Excerpted data
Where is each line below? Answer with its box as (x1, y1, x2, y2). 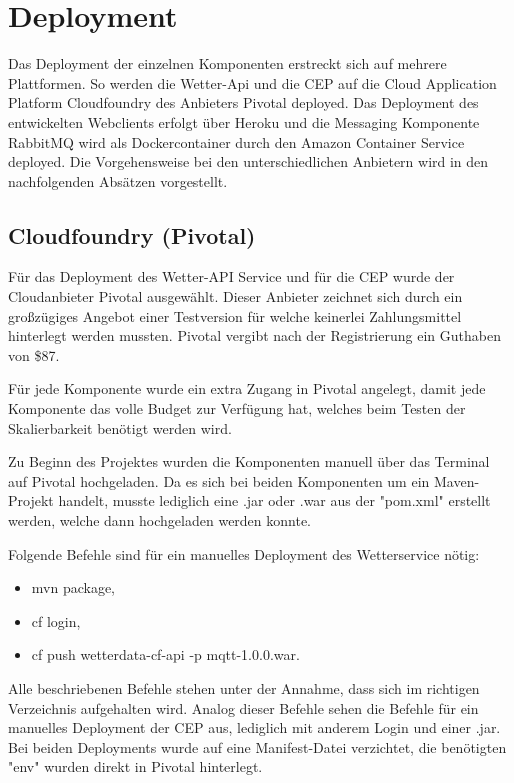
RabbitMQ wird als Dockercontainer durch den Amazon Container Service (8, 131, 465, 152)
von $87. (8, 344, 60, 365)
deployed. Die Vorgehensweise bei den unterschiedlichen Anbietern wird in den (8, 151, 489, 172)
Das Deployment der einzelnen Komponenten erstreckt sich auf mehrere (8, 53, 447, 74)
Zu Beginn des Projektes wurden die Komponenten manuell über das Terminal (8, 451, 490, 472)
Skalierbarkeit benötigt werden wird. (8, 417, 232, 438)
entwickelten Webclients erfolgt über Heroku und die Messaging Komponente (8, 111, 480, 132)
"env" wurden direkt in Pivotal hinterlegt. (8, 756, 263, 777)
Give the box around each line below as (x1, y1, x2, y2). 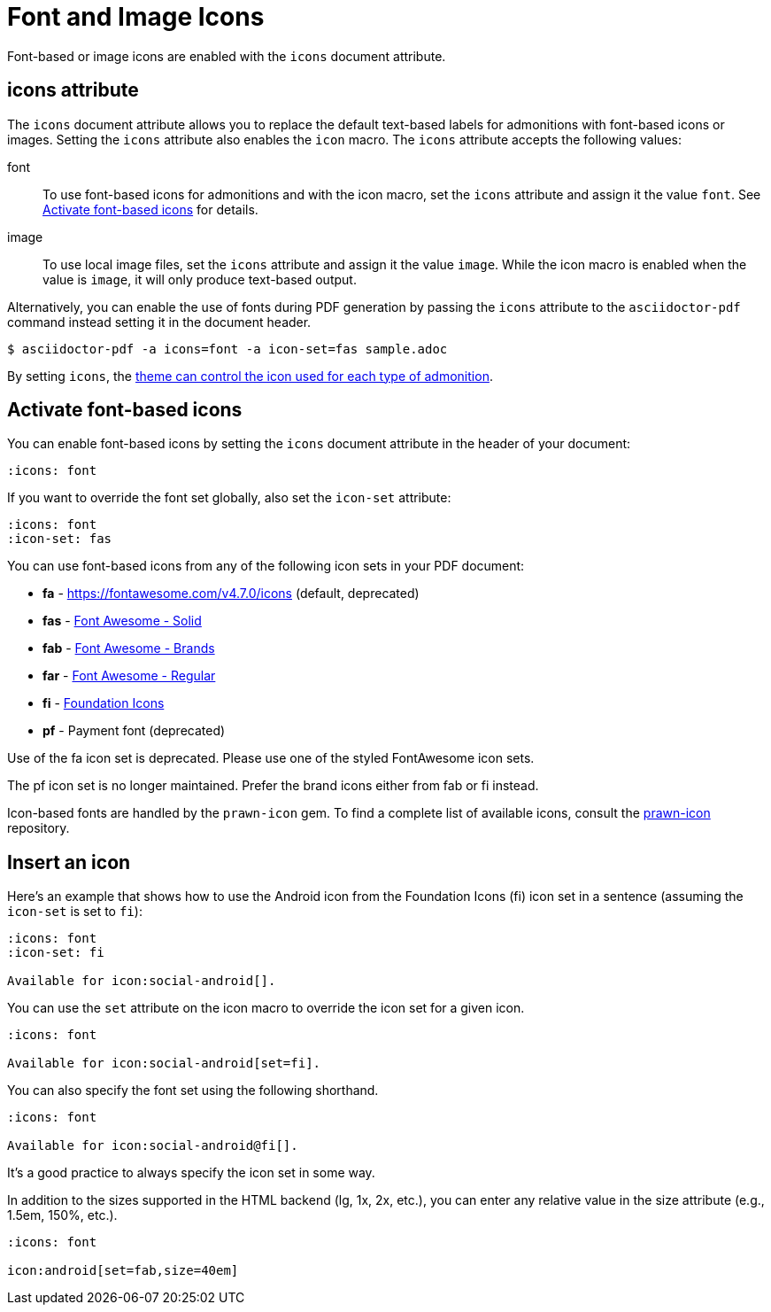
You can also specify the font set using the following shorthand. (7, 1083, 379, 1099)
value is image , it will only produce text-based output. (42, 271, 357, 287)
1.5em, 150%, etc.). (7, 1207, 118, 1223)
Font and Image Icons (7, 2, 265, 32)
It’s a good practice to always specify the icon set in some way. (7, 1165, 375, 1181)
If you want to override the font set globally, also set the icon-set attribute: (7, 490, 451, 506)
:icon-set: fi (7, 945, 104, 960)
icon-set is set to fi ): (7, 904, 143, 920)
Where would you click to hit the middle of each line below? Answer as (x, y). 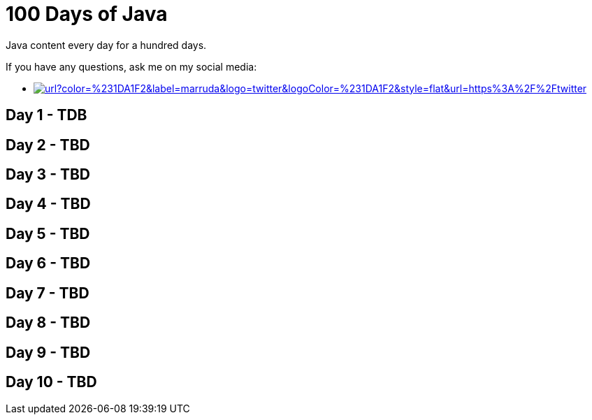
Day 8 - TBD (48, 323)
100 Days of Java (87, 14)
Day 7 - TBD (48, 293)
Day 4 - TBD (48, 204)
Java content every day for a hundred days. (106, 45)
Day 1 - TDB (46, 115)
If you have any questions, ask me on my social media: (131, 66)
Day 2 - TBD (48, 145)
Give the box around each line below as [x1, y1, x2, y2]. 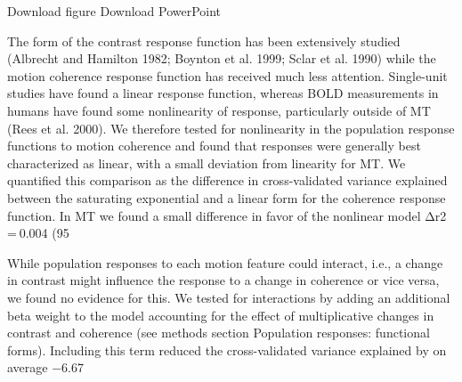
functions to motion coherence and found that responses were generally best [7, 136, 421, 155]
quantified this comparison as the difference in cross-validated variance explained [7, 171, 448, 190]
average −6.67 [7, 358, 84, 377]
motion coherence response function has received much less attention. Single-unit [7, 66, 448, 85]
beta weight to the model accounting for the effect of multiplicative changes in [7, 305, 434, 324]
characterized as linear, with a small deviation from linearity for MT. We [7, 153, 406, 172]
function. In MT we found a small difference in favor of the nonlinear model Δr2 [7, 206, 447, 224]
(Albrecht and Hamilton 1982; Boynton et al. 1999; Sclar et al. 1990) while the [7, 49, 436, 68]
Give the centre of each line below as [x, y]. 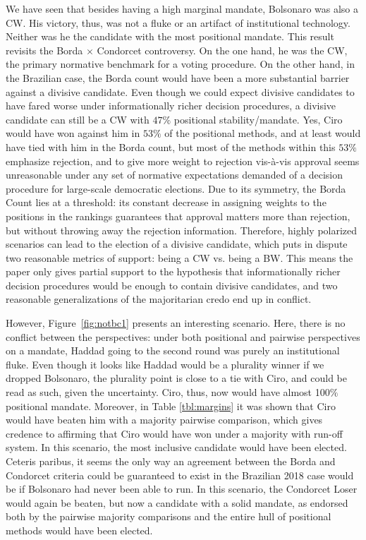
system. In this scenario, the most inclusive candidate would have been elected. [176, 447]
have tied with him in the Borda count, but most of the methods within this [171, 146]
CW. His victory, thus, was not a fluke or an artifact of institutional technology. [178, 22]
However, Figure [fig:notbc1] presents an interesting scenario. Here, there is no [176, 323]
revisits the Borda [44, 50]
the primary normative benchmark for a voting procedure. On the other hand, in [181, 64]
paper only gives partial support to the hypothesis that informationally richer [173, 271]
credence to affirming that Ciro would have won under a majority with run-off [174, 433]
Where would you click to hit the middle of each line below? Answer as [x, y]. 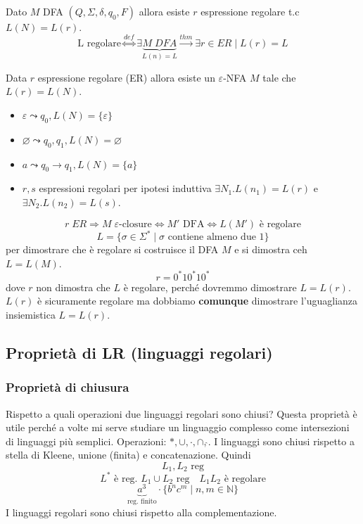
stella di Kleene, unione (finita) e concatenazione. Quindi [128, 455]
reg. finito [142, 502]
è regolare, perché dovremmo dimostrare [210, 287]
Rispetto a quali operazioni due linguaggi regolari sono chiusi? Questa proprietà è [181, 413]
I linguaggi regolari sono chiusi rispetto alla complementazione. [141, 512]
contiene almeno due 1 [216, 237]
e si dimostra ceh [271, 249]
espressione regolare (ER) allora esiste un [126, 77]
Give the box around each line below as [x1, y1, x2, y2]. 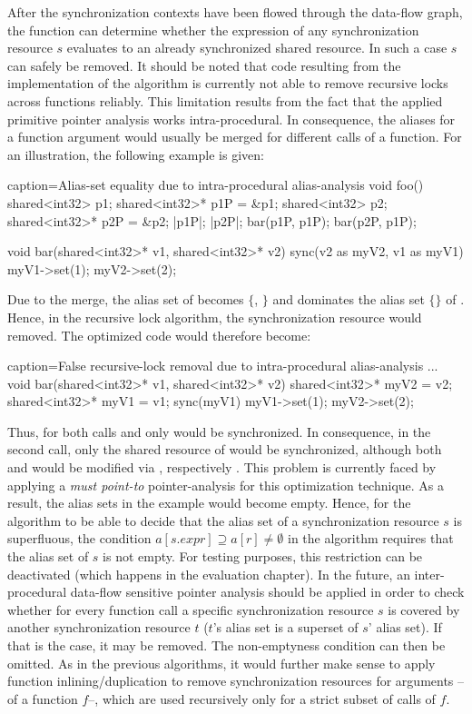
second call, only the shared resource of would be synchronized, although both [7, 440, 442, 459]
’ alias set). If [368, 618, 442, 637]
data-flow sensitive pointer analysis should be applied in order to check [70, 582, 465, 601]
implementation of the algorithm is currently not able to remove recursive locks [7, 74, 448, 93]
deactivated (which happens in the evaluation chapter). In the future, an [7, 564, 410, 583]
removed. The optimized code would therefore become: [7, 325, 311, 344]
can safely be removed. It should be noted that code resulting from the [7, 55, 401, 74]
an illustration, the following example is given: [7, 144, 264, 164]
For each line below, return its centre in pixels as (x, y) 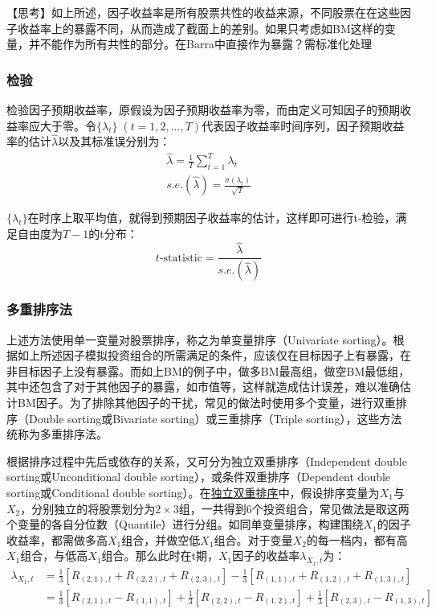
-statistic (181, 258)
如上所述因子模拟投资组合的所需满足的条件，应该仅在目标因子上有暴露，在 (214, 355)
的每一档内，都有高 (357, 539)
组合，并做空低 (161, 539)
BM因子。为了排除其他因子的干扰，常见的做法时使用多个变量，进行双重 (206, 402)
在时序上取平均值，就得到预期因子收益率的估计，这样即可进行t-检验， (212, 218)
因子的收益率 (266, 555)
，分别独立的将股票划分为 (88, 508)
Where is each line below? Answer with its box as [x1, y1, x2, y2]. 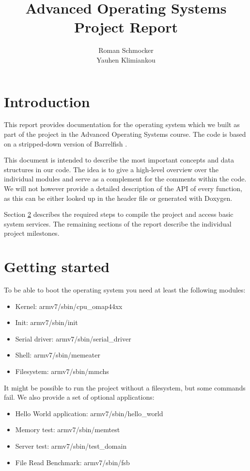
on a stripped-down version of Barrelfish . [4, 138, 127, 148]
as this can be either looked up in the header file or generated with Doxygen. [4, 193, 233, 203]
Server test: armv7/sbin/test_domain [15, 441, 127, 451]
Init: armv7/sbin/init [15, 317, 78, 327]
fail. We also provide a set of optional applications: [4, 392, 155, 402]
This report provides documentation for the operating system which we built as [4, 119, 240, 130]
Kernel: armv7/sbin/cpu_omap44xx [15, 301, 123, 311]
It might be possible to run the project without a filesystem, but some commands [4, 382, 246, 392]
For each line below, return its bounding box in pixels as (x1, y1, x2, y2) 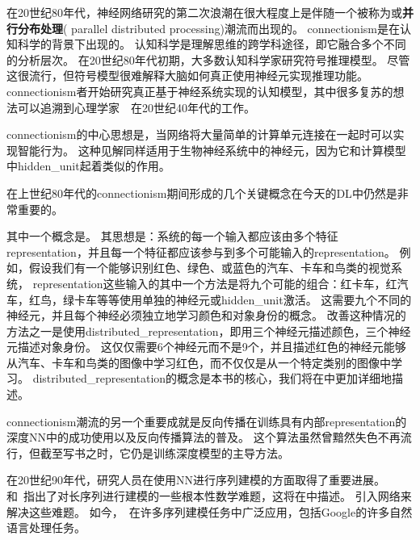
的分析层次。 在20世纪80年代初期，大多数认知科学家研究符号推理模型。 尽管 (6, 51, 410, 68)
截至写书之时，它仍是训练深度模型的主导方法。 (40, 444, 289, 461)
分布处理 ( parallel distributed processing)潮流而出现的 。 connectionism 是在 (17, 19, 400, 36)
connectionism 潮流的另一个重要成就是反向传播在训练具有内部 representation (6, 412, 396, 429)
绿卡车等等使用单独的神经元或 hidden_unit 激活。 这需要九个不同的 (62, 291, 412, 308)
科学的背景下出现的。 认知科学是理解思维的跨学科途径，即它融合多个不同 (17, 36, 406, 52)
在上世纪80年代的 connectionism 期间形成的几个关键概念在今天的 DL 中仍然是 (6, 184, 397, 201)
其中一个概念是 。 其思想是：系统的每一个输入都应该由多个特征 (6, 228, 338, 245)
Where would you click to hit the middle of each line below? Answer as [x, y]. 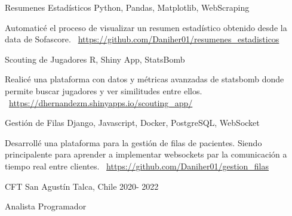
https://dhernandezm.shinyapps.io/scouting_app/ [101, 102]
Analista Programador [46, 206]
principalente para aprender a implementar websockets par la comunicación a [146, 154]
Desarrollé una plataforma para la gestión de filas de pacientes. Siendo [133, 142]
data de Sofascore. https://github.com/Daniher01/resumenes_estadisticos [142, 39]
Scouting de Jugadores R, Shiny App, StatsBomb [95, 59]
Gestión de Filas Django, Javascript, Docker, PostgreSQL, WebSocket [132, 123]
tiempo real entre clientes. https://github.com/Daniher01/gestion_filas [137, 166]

Task objective
The expected answer is a copy of every line in the entries that holds the word "Komponenten".

Answer for this exercise
Das Deployment der einzelnen Komponenten erstreckt sich auf mehrere (8, 53, 447, 74)
Zu Beginn des Projektes wurden die Komponenten manuell über das Terminal (8, 451, 490, 472)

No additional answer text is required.